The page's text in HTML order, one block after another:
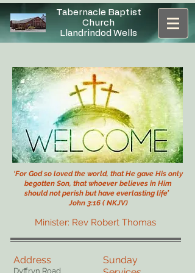
Tabernacle Baptist
Church
Llandrindod Wells
‘For God so loved the world, that He gave His only
begotten Son, that whoever believes in Him
should not perish but have everlasting life’
John 3:16 ( NKJV)
Minister: Rev Robert Thomas
Address
Dyffryn Road
Sunday
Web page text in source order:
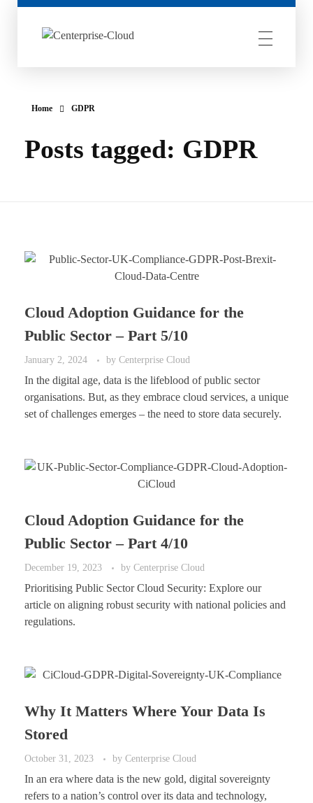
Home GDPR
Posts tagged: GDPR
Cloud Adoption Guidance for the
Public Sector – Part 5/10
January 2, 2024 by Centerprise Cloud
In the digital age, data is the lifeblood of public sector
organisations. But, as they embrace cloud services, a unique
set of challenges emerges – the need to store data securely.
Cloud Adoption Guidance for the
Public Sector – Part 4/10
December 19, 2023 by Centerprise Cloud
Prioritising Public Sector Cloud Security: Explore our
article on aligning robust security with national policies and
regulations.
Why It Matters Where Your Data Is
Stored
October 31, 2023 by Centerprise Cloud
In an era where data is the new gold, digital sovereignty
refers to a nation’s control over its data and technology,
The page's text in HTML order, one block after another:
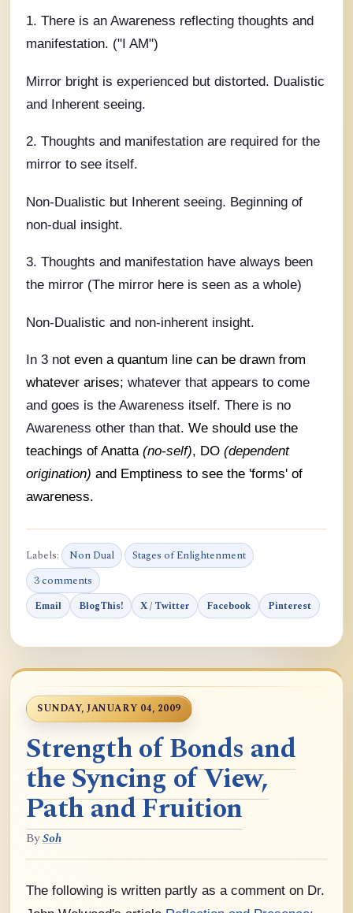
1. There is an Awareness reflecting thoughts and
manifestation. ("I AM")
Mirror bright is experienced but distorted. Dualistic
and Inherent seeing.
2. Thoughts and manifestation are required for the
mirror to see itself.
Non-Dualistic but Inherent seeing. Beginning of
non-dual insight.
3. Thoughts and manifestation have always been
the mirror (The mirror here is seen as a whole)
Non-Dualistic and non-inherent insight.
In 3 not even a quantum line can be drawn from
whatever arises; whatever that appears to come
and goes is the Awareness itself. There is no
Awareness other than that. We should use the
teachings of Anatta (no-self), DO (dependent
origination) and Emptiness to see the 'forms' of
awareness.
Labels: Non Dual
Stages of Enlightenment
3 comments
Email BlogThis! X / Twitter Facebook Pinterest
SUNDAY, JANUARY 04, 2009
Strength of Bonds and
the Syncing of View,
Path and Fruition
BySoh
The following is written partly as a comment on Dr.
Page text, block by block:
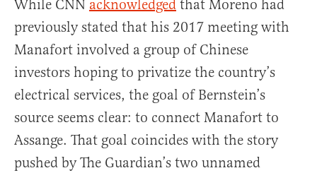
While CNN acknowledged that Moreno had
previously stated that his 2017 meeting with
Manafort involved a group of Chinese
investors hoping to privatize the country’s
electrical services, the goal of Bernstein’s
source seems clear: to connect Manafort to
Assange. That goal coincides with the story
pushed by The Guardian’s two unnamed
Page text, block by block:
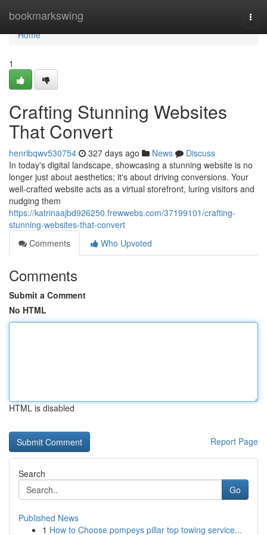
bookmarkswing
Home
Home
1
Crafting Stunning Websites
That Convert
henribqwv530754 327 days ago News
Discuss
In today's digital landscape, showcasing a stunning website is no
longer just about aesthetics; it's about driving conversions. Your
well-crafted website acts as a virtual storefront, luring visitors and
nudging them
https://katrinaajbd926250.frewwebs.com/37199101/crafting-
stunning-websites-that-convert
Comments
Who Upvoted
Comments
Submit a Comment
No HTML
HTML is disabled
Report Page
Search
Go
Published News
1 How to Choose pompeys pillar top towing service...
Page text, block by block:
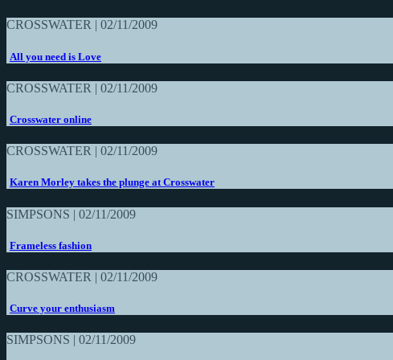
CROSSWATER | 02/11/2009
All you need is Love
CROSSWATER | 02/11/2009
Crosswater online
CROSSWATER | 02/11/2009
Karen Morley takes the plunge at Crosswater
SIMPSONS | 02/11/2009
Frameless fashion
CROSSWATER | 02/11/2009
Curve your enthusiasm
SIMPSONS | 02/11/2009

══════════

Your assignment => Using the records above, print exactly the lines between the ones containing "Minister: Rev Robert Thomas" and "henribqwv530754 327 days ago News", inclusive, and nothing else; no pictures.

Response area =>
Minister: Rev Robert Thomas
Address
Dyffryn Road
Sunday
Web page text in source order:
Home GDPR
Posts tagged: GDPR
Cloud Adoption Guidance for the
Public Sector – Part 5/10
January 2, 2024 by Centerprise Cloud
In the digital age, data is the lifeblood of public sector
organisations. But, as they embrace cloud services, a unique
set of challenges emerges – the need to store data securely.
Cloud Adoption Guidance for the
Public Sector – Part 4/10
December 19, 2023 by Centerprise Cloud
Prioritising Public Sector Cloud Security: Explore our
article on aligning robust security with national policies and
regulations.
Why It Matters Where Your Data Is
Stored
October 31, 2023 by Centerprise Cloud
In an era where data is the new gold, digital sovereignty
refers to a nation’s control over its data and technology,
The page's text in HTML order, one block after another:
1. There is an Awareness reflecting thoughts and
manifestation. ("I AM")
Mirror bright is experienced but distorted. Dualistic
and Inherent seeing.
2. Thoughts and manifestation are required for the
mirror to see itself.
Non-Dualistic but Inherent seeing. Beginning of
non-dual insight.
3. Thoughts and manifestation have always been
the mirror (The mirror here is seen as a whole)
Non-Dualistic and non-inherent insight.
In 3 not even a quantum line can be drawn from
whatever arises; whatever that appears to come
and goes is the Awareness itself. There is no
Awareness other than that. We should use the
teachings of Anatta (no-self), DO (dependent
origination) and Emptiness to see the 'forms' of
awareness.
Labels: Non Dual
Stages of Enlightenment
3 comments
Email BlogThis! X / Twitter Facebook Pinterest
SUNDAY, JANUARY 04, 2009
Strength of Bonds and
the Syncing of View,
Path and Fruition
BySoh
The following is written partly as a comment on Dr.
Page text, block by block:
While CNN acknowledged that Moreno had
previously stated that his 2017 meeting with
Manafort involved a group of Chinese
investors hoping to privatize the country’s
electrical services, the goal of Bernstein’s
source seems clear: to connect Manafort to
Assange. That goal coincides with the story
pushed by The Guardian’s two unnamed
Page text, block by block:
bookmarkswing
Home
Home
1
Crafting Stunning Websites
That Convert
henribqwv530754 327 days ago News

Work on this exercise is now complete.